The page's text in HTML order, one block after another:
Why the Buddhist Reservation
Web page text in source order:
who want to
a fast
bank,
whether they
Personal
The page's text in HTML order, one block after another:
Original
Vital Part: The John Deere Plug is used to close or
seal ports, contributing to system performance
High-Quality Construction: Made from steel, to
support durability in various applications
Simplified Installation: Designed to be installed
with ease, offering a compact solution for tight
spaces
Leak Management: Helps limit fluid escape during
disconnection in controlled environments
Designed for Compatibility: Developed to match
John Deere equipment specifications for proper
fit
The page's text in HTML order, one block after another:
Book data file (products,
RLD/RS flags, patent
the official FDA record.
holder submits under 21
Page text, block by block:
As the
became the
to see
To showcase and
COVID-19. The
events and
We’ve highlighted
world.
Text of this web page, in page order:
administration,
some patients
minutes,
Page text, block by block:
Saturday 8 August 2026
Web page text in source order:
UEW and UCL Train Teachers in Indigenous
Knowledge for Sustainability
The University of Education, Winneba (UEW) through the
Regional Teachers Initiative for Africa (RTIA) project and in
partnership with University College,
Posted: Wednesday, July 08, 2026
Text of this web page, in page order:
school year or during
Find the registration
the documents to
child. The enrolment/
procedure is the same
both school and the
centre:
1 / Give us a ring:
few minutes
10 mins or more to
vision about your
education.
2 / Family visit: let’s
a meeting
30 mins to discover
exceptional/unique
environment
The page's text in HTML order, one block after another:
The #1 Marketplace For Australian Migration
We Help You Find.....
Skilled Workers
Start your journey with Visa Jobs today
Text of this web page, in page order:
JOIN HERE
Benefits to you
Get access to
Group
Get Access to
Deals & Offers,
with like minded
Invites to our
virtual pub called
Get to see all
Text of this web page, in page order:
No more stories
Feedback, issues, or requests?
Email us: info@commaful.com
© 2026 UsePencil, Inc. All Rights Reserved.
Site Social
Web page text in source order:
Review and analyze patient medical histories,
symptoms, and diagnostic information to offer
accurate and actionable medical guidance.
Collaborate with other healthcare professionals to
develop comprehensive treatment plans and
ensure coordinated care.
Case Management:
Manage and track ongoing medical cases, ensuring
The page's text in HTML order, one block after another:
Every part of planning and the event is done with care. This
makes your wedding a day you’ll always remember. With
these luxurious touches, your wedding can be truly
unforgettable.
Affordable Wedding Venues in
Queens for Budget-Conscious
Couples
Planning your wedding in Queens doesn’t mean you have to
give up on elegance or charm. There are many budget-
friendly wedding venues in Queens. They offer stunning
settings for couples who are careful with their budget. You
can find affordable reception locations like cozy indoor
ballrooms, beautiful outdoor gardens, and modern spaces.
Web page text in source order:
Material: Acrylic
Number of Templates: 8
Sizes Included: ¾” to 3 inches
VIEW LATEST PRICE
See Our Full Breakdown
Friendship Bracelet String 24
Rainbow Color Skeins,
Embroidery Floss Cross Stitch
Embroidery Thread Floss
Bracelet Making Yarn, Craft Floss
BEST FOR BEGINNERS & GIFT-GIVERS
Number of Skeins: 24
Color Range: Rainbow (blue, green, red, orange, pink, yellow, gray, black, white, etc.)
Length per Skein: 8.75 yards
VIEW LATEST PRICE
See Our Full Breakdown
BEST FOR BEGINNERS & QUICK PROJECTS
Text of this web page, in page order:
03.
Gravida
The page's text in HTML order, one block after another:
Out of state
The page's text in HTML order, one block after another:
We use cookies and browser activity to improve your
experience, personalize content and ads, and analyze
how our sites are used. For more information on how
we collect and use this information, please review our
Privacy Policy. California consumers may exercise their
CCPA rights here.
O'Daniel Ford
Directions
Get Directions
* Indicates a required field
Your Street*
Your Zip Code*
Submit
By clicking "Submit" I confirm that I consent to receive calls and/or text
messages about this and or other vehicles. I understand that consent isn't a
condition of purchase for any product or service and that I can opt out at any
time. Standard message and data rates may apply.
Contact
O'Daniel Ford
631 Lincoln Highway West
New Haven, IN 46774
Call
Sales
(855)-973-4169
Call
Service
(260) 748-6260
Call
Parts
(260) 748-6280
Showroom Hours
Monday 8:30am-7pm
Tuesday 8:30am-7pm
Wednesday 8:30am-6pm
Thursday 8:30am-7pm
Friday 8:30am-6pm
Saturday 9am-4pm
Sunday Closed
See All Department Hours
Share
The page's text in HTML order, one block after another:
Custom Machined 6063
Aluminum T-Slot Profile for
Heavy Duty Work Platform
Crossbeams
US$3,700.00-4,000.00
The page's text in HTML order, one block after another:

#### Exercise prompt
The answer must be the full listing, restated word for word.

#### Answer to this exercise
The page's text in HTML order, one block after another:
Why the Buddhist Reservation
Web page text in source order:
who want to
a fast
bank,
whether they
Personal
The page's text in HTML order, one block after another:
Original
Vital Part: The John Deere Plug is used to close or
seal ports, contributing to system performance
High-Quality Construction: Made from steel, to
support durability in various applications
Simplified Installation: Designed to be installed
with ease, offering a compact solution for tight
spaces
Leak Management: Helps limit fluid escape during
disconnection in controlled environments
Designed for Compatibility: Developed to match
John Deere equipment specifications for proper
fit
The page's text in HTML order, one block after another:
Book data file (products,
RLD/RS flags, patent
the official FDA record.
holder submits under 21
Page text, block by block:
As the
became the
to see
To showcase and
COVID-19. The
events and
We’ve highlighted
world.
Text of this web page, in page order:
administration,
some patients
minutes,
Page text, block by block:
Saturday 8 August 2026
Web page text in source order:
UEW and UCL Train Teachers in Indigenous
Knowledge for Sustainability
The University of Education, Winneba (UEW) through the
Regional Teachers Initiative for Africa (RTIA) project and in
partnership with University College,
Posted: Wednesday, July 08, 2026
Text of this web page, in page order:
school year or during
Find the registration
the documents to
child. The enrolment/
procedure is the same
both school and the
centre:
1 / Give us a ring:
few minutes
10 mins or more to
vision about your
education.
2 / Family visit: let’s
a meeting
30 mins to discover
exceptional/unique
environment
The page's text in HTML order, one block after another:
The #1 Marketplace For Australian Migration
We Help You Find.....
Skilled Workers
Start your journey with Visa Jobs today
Text of this web page, in page order:
JOIN HERE
Benefits to you
Get access to
Group
Get Access to
Deals & Offers,
with like minded
Invites to our
virtual pub called
Get to see all
Text of this web page, in page order:
No more stories
Feedback, issues, or requests?
Email us: info@commaful.com
© 2026 UsePencil, Inc. All Rights Reserved.
Site Social
Web page text in source order:
Review and analyze patient medical histories,
symptoms, and diagnostic information to offer
accurate and actionable medical guidance.
Collaborate with other healthcare professionals to
develop comprehensive treatment plans and
ensure coordinated care.
Case Management:
Manage and track ongoing medical cases, ensuring
The page's text in HTML order, one block after another:
Every part of planning and the event is done with care. This
makes your wedding a day you’ll always remember. With
these luxurious touches, your wedding can be truly
unforgettable.
Affordable Wedding Venues in
Queens for Budget-Conscious
Couples
Planning your wedding in Queens doesn’t mean you have to
give up on elegance or charm. There are many budget-
friendly wedding venues in Queens. They offer stunning
settings for couples who are careful with their budget. You
can find affordable reception locations like cozy indoor
ballrooms, beautiful outdoor gardens, and modern spaces.
Web page text in source order:
Material: Acrylic
Number of Templates: 8
Sizes Included: ¾” to 3 inches
VIEW LATEST PRICE
See Our Full Breakdown
Friendship Bracelet String 24
Rainbow Color Skeins,
Embroidery Floss Cross Stitch
Embroidery Thread Floss
Bracelet Making Yarn, Craft Floss
BEST FOR BEGINNERS & GIFT-GIVERS
Number of Skeins: 24
Color Range: Rainbow (blue, green, red, orange, pink, yellow, gray, black, white, etc.)
Length per Skein: 8.75 yards
VIEW LATEST PRICE
See Our Full Breakdown
BEST FOR BEGINNERS & QUICK PROJECTS
Text of this web page, in page order:
03.
Gravida
The page's text in HTML order, one block after another:
Out of state
The page's text in HTML order, one block after another:
We use cookies and browser activity to improve your
experience, personalize content and ads, and analyze
how our sites are used. For more information on how
we collect and use this information, please review our
Privacy Policy. California consumers may exercise their
CCPA rights here.
O'Daniel Ford
Directions
Get Directions
* Indicates a required field
Your Street*
Your Zip Code*
Submit
By clicking "Submit" I confirm that I consent to receive calls and/or text
messages about this and or other vehicles. I understand that consent isn't a
condition of purchase for any product or service and that I can opt out at any
time. Standard message and data rates may apply.
Contact
O'Daniel Ford
631 Lincoln Highway West
New Haven, IN 46774
Call
Sales
(855)-973-4169
Call
Service
(260) 748-6260
Call
Parts
(260) 748-6280
Showroom Hours
Monday 8:30am-7pm
Tuesday 8:30am-7pm
Wednesday 8:30am-6pm
Thursday 8:30am-7pm
Friday 8:30am-6pm
Saturday 9am-4pm
Sunday Closed
See All Department Hours
Share
The page's text in HTML order, one block after another:
Custom Machined 6063
Aluminum T-Slot Profile for
Heavy Duty Work Platform
Crossbeams
US$3,700.00-4,000.00
The page's text in HTML order, one block after another:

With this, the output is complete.